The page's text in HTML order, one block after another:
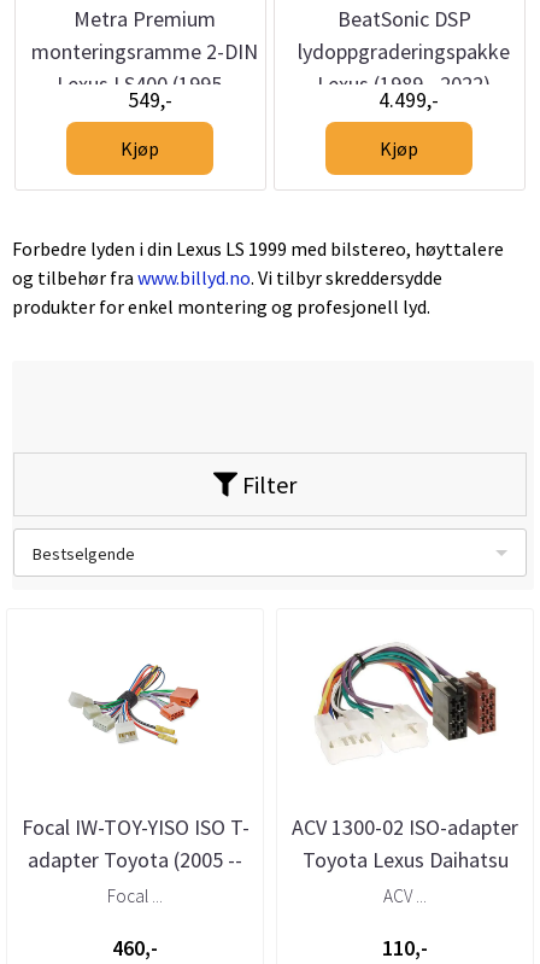
Metra Premium
monteringsramme 2-DIN
Lexus LS400 (1995 -
2000)
549,-
Kjøp
BeatSonic DSP
lydoppgraderingspakke
Lexus (1989 - 2022)
u/aktivt
4.499,-
Kjøp
Forbedre lyden i din Lexus LS 1999 med bilstereo, høyttalere
og tilbehør fra www.billyd.no. Vi tilbyr skreddersydde
produkter for enkel montering og profesjonell lyd.
Filter
Bestselgende
Focal IW-TOY-YISO ISO T-
adapter Toyota (2005 --
>)
Focal ...
460,-
ACV 1300-02 ISO-adapter
Toyota Lexus Daihatsu
Subaru 1986–2023
ACV ...
110,-
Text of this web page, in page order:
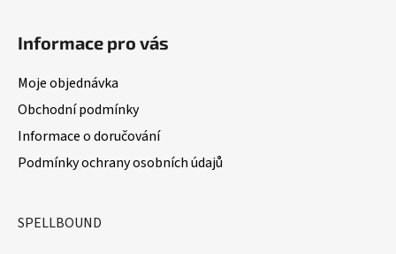
Informace pro vás
Moje objednávka
Obchodní podmínky
Informace o doručování
Podmínky ochrany osobních údajů
SPELLBOUND
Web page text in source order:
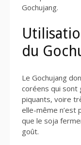
Gochujang.
du
Le Gochujang
coréens qui sont
piquants, voire
elle-même n’est
que le soja
goût.
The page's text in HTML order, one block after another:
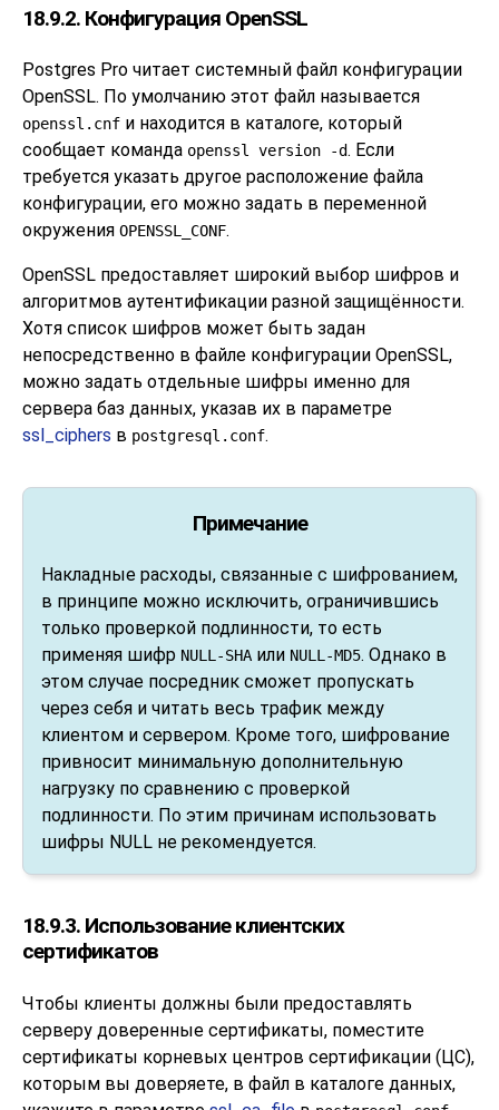
18.9.2. Конфигурация OpenSSL
Postgres Pro читает системный файл конфигурации
OpenSSL. По умолчанию этот файл называется
openssl.cnf и находится в каталоге, который
сообщает команда openssl version -d. Если
требуется указать другое расположение файла
конфигурации, его можно задать в переменной
окружения OPENSSL_CONF.
OpenSSL предоставляет широкий выбор шифров и
алгоритмов аутентификации разной защищённости.
Хотя список шифров может быть задан
непосредственно в файле конфигурации OpenSSL,
можно задать отдельные шифры именно для
сервера баз данных, указав их в параметре
ssl_ciphers в postgresql.conf.
Примечание
Накладные расходы, связанные с шифрованием,
в принципе можно исключить, ограничившись
только проверкой подлинности, то есть
применяя шифр NULL-SHA или NULL-MD5. Однако в
этом случае посредник сможет пропускать
через себя и читать весь трафик между
клиентом и сервером. Кроме того, шифрование
привносит минимальную дополнительную
нагрузку по сравнению с проверкой
подлинности. По этим причинам использовать
шифры NULL не рекомендуется.
18.9.3. Использование клиентских
сертификатов
Чтобы клиенты должны были предоставлять
серверу доверенные сертификаты, поместите
сертификаты корневых центров сертификации (ЦС),
которым вы доверяете, в файл в каталоге данных,
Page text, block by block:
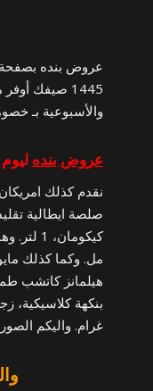
1445 صيفك أوفر مع عروض 4 أيام. اكتشفوا التوفير مع
والأسبوعية بـ
عروض بندهليوم
هيلمانز كاتشب
غرام. واليكم
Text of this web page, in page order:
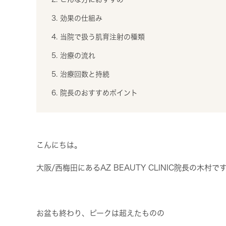
3. 効果の仕組み
4. 当院で扱う肌育注射の種類
5. 治療の流れ
5. 治療回数と持続
6. 院長のおすすめポイント
こんにちは。
大阪/西梅田にあるAZ BEAUTY CLINIC院長の木村で
お盆も終わり、ピークは超えたものの
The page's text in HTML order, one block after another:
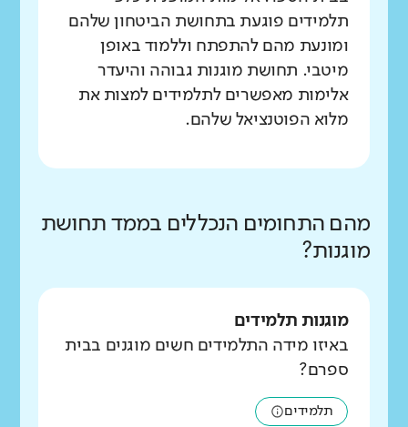
תלמידים פוגעת בתחושת הביטחון שלהם
ומונעת מהם להתפתח וללמוד באופן
מיטבי. תחושת מוגנות גבוהה והיעדר
אלימות מאפשרים לתלמידים למצות את
מלוא הפוטנציאל שלהם.
מהם התחומים הנכללים בממד תחושת
מוגנות?
מוגנות תלמידים
באיזו מידה התלמידים חשים מוגנים בבית
ספרם?
תלמידים
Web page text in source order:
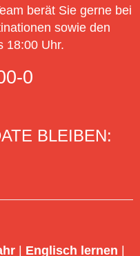
berät Sie gerne bei
sowie den
18:00 Uhr.
0
BLEIBEN:
Englisch lernen
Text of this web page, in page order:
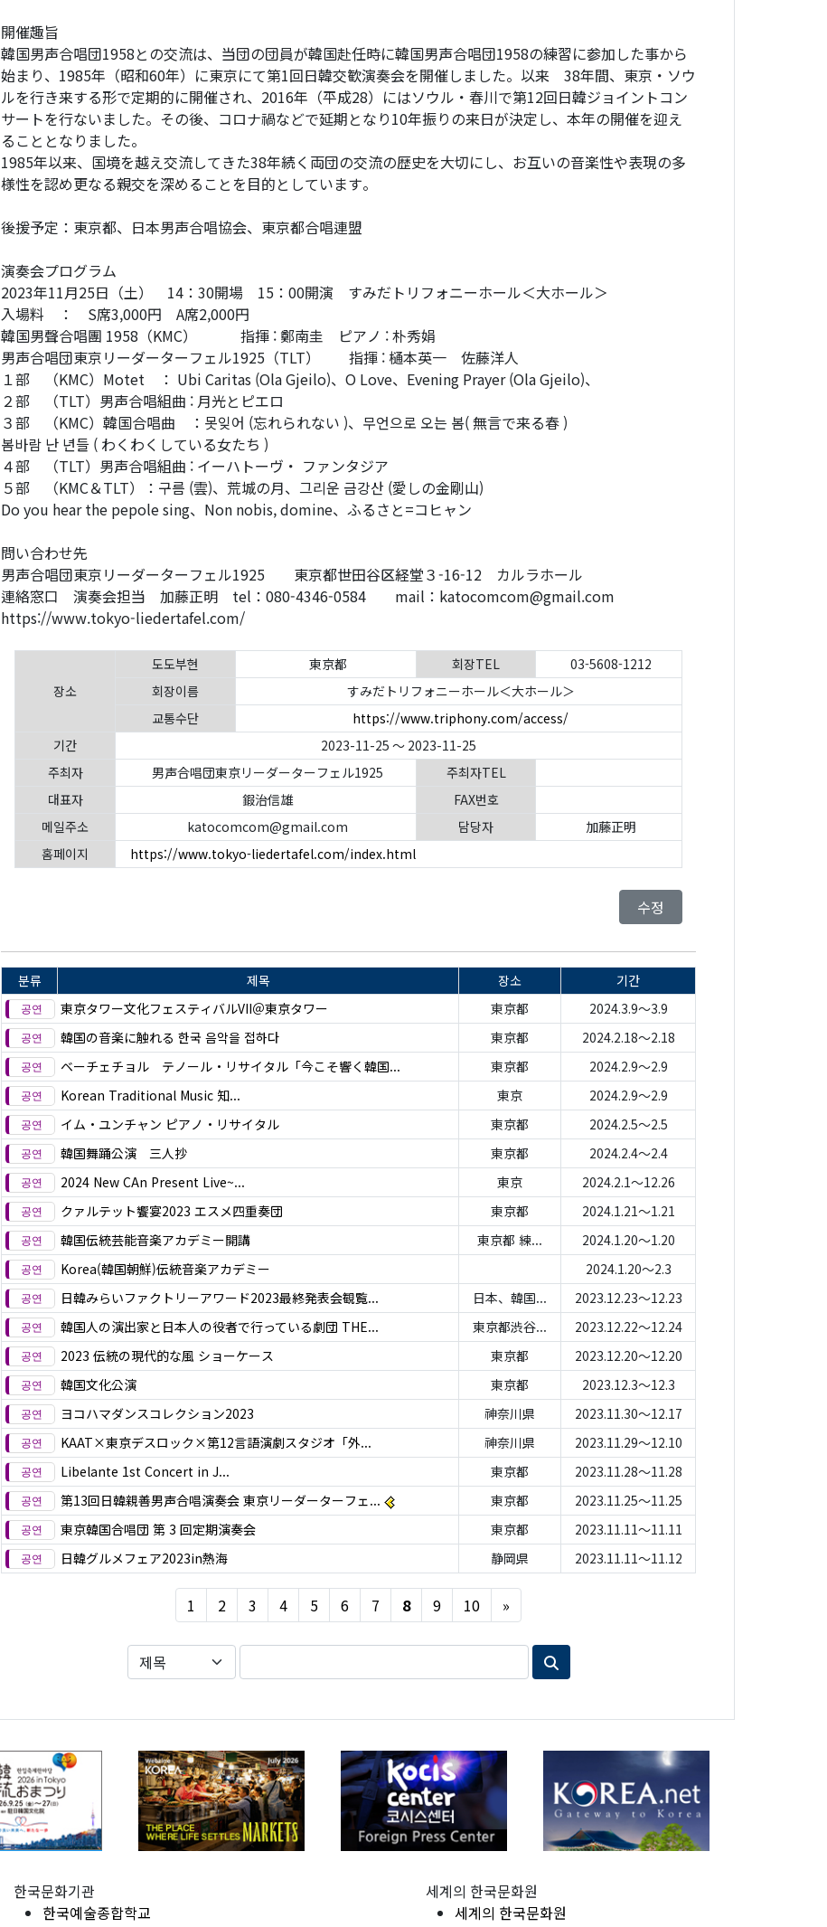
開催趣旨
韓国男声合唱団1958との交流は、当団の団員が韓国赴任時に韓国男声合唱団1958の練習に参加した事から
始まり、1985年（昭和60年）に東京にて第1回日韓交歓演奏会を開催しました。以来 38年間、東京・ソウ
ルを行き来する形で定期的に開催され、2016年（平成28）にはソウル・春川で第12回日韓ジョイントコン
サートを行ないました。その後、コロナ禍などで延期となり10年振りの来日が決定し、本年の開催を迎え
ることとなりました。
1985年以来、国境を越え交流してきた38年続く両団の交流の歴史を大切にし、お互いの音楽性や表現の多
様性を認め更なる親交を深めることを目的としています。
後援予定：東京都、日本男声合唱協会、東京都合唱連盟
演奏会プログラム
2023年11月25日（土） 14：30開場 15：00開演 すみだトリフォニーホール＜大ホール＞
入場料 ： S席3,000円 A席2,000円
韓国男聲合唱團 1958（KMC） 指揮 : 鄭南圭 ピアノ : 朴秀娟
男声合唱団東京リーダーターフェル1925（TLT） 指揮 : 樋本英一 佐藤洋人
１部 （KMC）Motet ： Ubi Caritas (Ola Gjeilo)、O Love、Evening Prayer (Ola Gjeilo)、
２部 （TLT）男声合唱組曲 : 月光とピエロ
３部 （KMC）韓国合唱曲 ：못잊어 (忘れられない )、무언으로 오는 봄( 無言で来る春 )
봄바람 난 년들 ( わくわくしている女たち )
４部 （TLT）男声合唱組曲 : イーハトーヴ・ ファンタジア
５部 （KMC＆TLT）：구름 (雲)、荒城の月、그리운 금강산 (愛しの金剛山)
Do you hear the pepole sing、Non nobis, domine、ふるさと=コヒャン
問い合わせ先
男声合唱団東京リーダーターフェル1925 東京都世田谷区経堂３-16-12 カルラホール
連絡窓口 演奏会担当 加藤正明 tel：080-4346-0584 mail：katocomcom@gmail.com
https://www.tokyo-liedertafel.com/
장소
도도부현 東京都 회장TEL
03-5608-1212
회장이름
すみだトリフォニーホール＜大ホール＞
교통수단
https://www.triphony.com/access/
기간
2023-11-25 ～ 2023-11-25
주최자
男声合唱団東京リーダーターフェル1925
주최자TEL
대표자
鍜治信雄
FAX번호
메일주소
katocomcom@gmail.com 담당자
加藤正明
홈페이지
https://www.tokyo-liedertafel.com/index.html
수정
분류 제목 장소
기간
東京タワー文化フェスティバルVII＠東京タワー
東京都
2024.3.9～3.9
韓国の音楽に触れる 한국 음악을 접하다
東京都
2024.2.18～2.18
ベーチェチョル テノール・リサイタル「今こそ響く韓国...
東京都
2024.2.9～2.9
Korean Traditional Music 知...
東京
2024.2.9～2.9
イム・ユンチャン ピアノ・リサイタル
東京都
2024.2.5～2.5
韓国舞踊公演 三人抄
東京都
2024.2.4～2.4
2024 New CAn Present Live~...
東京
2024.2.1～12.26
クァルテット饗宴2023 エスメ四重奏団
東京都
2024.1.21～1.21
韓国伝統芸能音楽アカデミー開講
東京都 練...
2024.1.20～1.20
Korea(韓国朝鮮)伝統音楽アカデミー
2024.1.20～2.3
日韓みらいファクトリーアワード2023最終発表会観覧...
日本、韓国...
2023.12.23～12.23
韓国人の演出家と日本人の役者で行っている劇団 THE...
東京都渋谷...
2023.12.22～12.24
2023 伝統の現代的な風 ショーケース
東京都
2023.12.20～12.20
韓国文化公演
東京都
2023.12.3～12.3
ヨコハマダンスコレクション2023
神奈川県
2023.11.30～12.17
KAAT×東京デスロック×第12言語演劇スタジオ「外...
神奈川県
2023.11.29～12.10
Libelante 1st Concert in J...
東京都
2023.11.28～11.28
第13回日韓親善男声合唱演奏会 東京リーダーターフェ...
東京都
2023.11.25～11.25
東京韓国合唱団 第 3 回定期演奏会
東京都
2023.11.11～11.11
日韓グルメフェア2023in熱海
静岡県 2023.11.11～11.12
1 2 3 4 5 6 7 8 9 10 »
한국문화기관
한국예술종합학교
세계의 한국문화원
세계의 한국문화원

** TASK GOAL **
Leave the images out and give the rest of the data again exactly.

** RESULT **
The page's text in HTML order, one block after another:
Metra Premium
monteringsramme 2-DIN
Lexus LS400 (1995 -
2000)
549,-
Kjøp
BeatSonic DSP
lydoppgraderingspakke
Lexus (1989 - 2022)
u/aktivt
4.499,-
Kjøp
Forbedre lyden i din Lexus LS 1999 med bilstereo, høyttalere
og tilbehør fra www.billyd.no. Vi tilbyr skreddersydde
produkter for enkel montering og profesjonell lyd.
Filter
Bestselgende
Focal IW-TOY-YISO ISO T-
adapter Toyota (2005 --
>)
Focal ...
460,-
ACV 1300-02 ISO-adapter
Toyota Lexus Daihatsu
Subaru 1986–2023
ACV ...
110,-
Text of this web page, in page order:
Informace pro vás
Moje objednávka
Obchodní podmínky
Informace o doručování
Podmínky ochrany osobních údajů
SPELLBOUND
Web page text in source order:
Gochujang.
du
Le Gochujang
coréens qui sont
piquants, voire
elle-même n’est
que le soja
goût.
The page's text in HTML order, one block after another:
18.9.2. Конфигурация OpenSSL
Postgres Pro читает системный файл конфигурации
OpenSSL. По умолчанию этот файл называется
openssl.cnf и находится в каталоге, который
сообщает команда openssl version -d. Если
требуется указать другое расположение файла
конфигурации, его можно задать в переменной
окружения OPENSSL_CONF.
OpenSSL предоставляет широкий выбор шифров и
алгоритмов аутентификации разной защищённости.
Хотя список шифров может быть задан
непосредственно в файле конфигурации OpenSSL,
можно задать отдельные шифры именно для
сервера баз данных, указав их в параметре
ssl_ciphers в postgresql.conf.
Примечание
Накладные расходы, связанные с шифрованием,
в принципе можно исключить, ограничившись
только проверкой подлинности, то есть
применяя шифр NULL-SHA или NULL-MD5. Однако в
этом случае посредник сможет пропускать
через себя и читать весь трафик между
клиентом и сервером. Кроме того, шифрование
привносит минимальную дополнительную
нагрузку по сравнению с проверкой
подлинности. По этим причинам использовать
шифры NULL не рекомендуется.
18.9.3. Использование клиентских
сертификатов
Чтобы клиенты должны были предоставлять
серверу доверенные сертификаты, поместите
сертификаты корневых центров сертификации (ЦС),
которым вы доверяете, в файл в каталоге данных,
Page text, block by block:
1445 صيفك أوفر مع عروض 4 أيام. اكتشفوا التوفير مع
والأسبوعية بـ
عروض بندهليوم
هيلمانز كاتشب
غرام. واليكم
Text of this web page, in page order:
3. 効果の仕組み
4. 当院で扱う肌育注射の種類
5. 治療の流れ
5. 治療回数と持続
6. 院長のおすすめポイント
こんにちは。
大阪/西梅田にあるAZ BEAUTY CLINIC院長の木村で
お盆も終わり、ピークは超えたものの
The page's text in HTML order, one block after another:
תלמידים פוגעת בתחושת הביטחון שלהם
ומונעת מהם להתפתח וללמוד באופן
מיטבי. תחושת מוגנות גבוהה והיעדר
אלימות מאפשרים לתלמידים למצות את
מלוא הפוטנציאל שלהם.
מהם התחומים הנכללים בממד תחושת
מוגנות?
מוגנות תלמידים
באיזו מידה התלמידים חשים מוגנים בבית
ספרם?
תלמידים
Web page text in source order:
berät Sie gerne bei
sowie den
18:00 Uhr.
0
BLEIBEN:
Englisch lernen
Text of this web page, in page order:
開催趣旨
韓国男声合唱団1958との交流は、当団の団員が韓国赴任時に韓国男声合唱団1958の練習に参加した事から
始まり、1985年（昭和60年）に東京にて第1回日韓交歓演奏会を開催しました。以来 38年間、東京・ソウ
ルを行き来する形で定期的に開催され、2016年（平成28）にはソウル・春川で第12回日韓ジョイントコン
サートを行ないました。その後、コロナ禍などで延期となり10年振りの来日が決定し、本年の開催を迎え
ることとなりました。
1985年以来、国境を越え交流してきた38年続く両団の交流の歴史を大切にし、お互いの音楽性や表現の多
様性を認め更なる親交を深めることを目的としています。
後援予定：東京都、日本男声合唱協会、東京都合唱連盟
演奏会プログラム
2023年11月25日（土） 14：30開場 15：00開演 すみだトリフォニーホール＜大ホール＞
入場料 ： S席3,000円 A席2,000円
韓国男聲合唱團 1958（KMC） 指揮 : 鄭南圭 ピアノ : 朴秀娟
男声合唱団東京リーダーターフェル1925（TLT） 指揮 : 樋本英一 佐藤洋人
１部 （KMC）Motet ： Ubi Caritas (Ola Gjeilo)、O Love、Evening Prayer (Ola Gjeilo)、
２部 （TLT）男声合唱組曲 : 月光とピエロ
３部 （KMC）韓国合唱曲 ：못잊어 (忘れられない )、무언으로 오는 봄( 無言で来る春 )
봄바람 난 년들 ( わくわくしている女たち )
４部 （TLT）男声合唱組曲 : イーハトーヴ・ ファンタジア
５部 （KMC＆TLT）：구름 (雲)、荒城の月、그리운 금강산 (愛しの金剛山)
Do you hear the pepole sing、Non nobis, domine、ふるさと=コヒャン
問い合わせ先
男声合唱団東京リーダーターフェル1925 東京都世田谷区経堂３-16-12 カルラホール
連絡窓口 演奏会担当 加藤正明 tel：080-4346-0584 mail：katocomcom@gmail.com
https://www.tokyo-liedertafel.com/
장소
도도부현 東京都 회장TEL
03-5608-1212
회장이름
すみだトリフォニーホール＜大ホール＞
교통수단
https://www.triphony.com/access/
기간
2023-11-25 ～ 2023-11-25
주최자
男声合唱団東京リーダーターフェル1925
주최자TEL
대표자
鍜治信雄
FAX번호
메일주소
katocomcom@gmail.com 담당자
加藤正明
홈페이지
https://www.tokyo-liedertafel.com/index.html
수정
분류 제목 장소
기간
東京タワー文化フェスティバルVII＠東京タワー
東京都
2024.3.9～3.9
韓国の音楽に触れる 한국 음악을 접하다
東京都
2024.2.18～2.18
ベーチェチョル テノール・リサイタル「今こそ響く韓国...
東京都
2024.2.9～2.9
Korean Traditional Music 知...
東京
2024.2.9～2.9
イム・ユンチャン ピアノ・リサイタル
東京都
2024.2.5～2.5
韓国舞踊公演 三人抄
東京都
2024.2.4～2.4
2024 New CAn Present Live~...
東京
2024.2.1～12.26
クァルテット饗宴2023 エスメ四重奏団
東京都
2024.1.21～1.21
韓国伝統芸能音楽アカデミー開講
東京都 練...
2024.1.20～1.20
Korea(韓国朝鮮)伝統音楽アカデミー
2024.1.20～2.3
日韓みらいファクトリーアワード2023最終発表会観覧...
日本、韓国...
2023.12.23～12.23
韓国人の演出家と日本人の役者で行っている劇団 THE...
東京都渋谷...
2023.12.22～12.24
2023 伝統の現代的な風 ショーケース
東京都
2023.12.20～12.20
韓国文化公演
東京都
2023.12.3～12.3
ヨコハマダンスコレクション2023
神奈川県
2023.11.30～12.17
KAAT×東京デスロック×第12言語演劇スタジオ「外...
神奈川県
2023.11.29～12.10
Libelante 1st Concert in J...
東京都
2023.11.28～11.28
第13回日韓親善男声合唱演奏会 東京リーダーターフェ...
東京都
2023.11.25～11.25
東京韓国合唱団 第 3 回定期演奏会
東京都
2023.11.11～11.11
日韓グルメフェア2023in熱海
静岡県 2023.11.11～11.12
1 2 3 4 5 6 7 8 9 10 »
한국문화기관
한국예술종합학교
세계의 한국문화원
세계의 한국문화원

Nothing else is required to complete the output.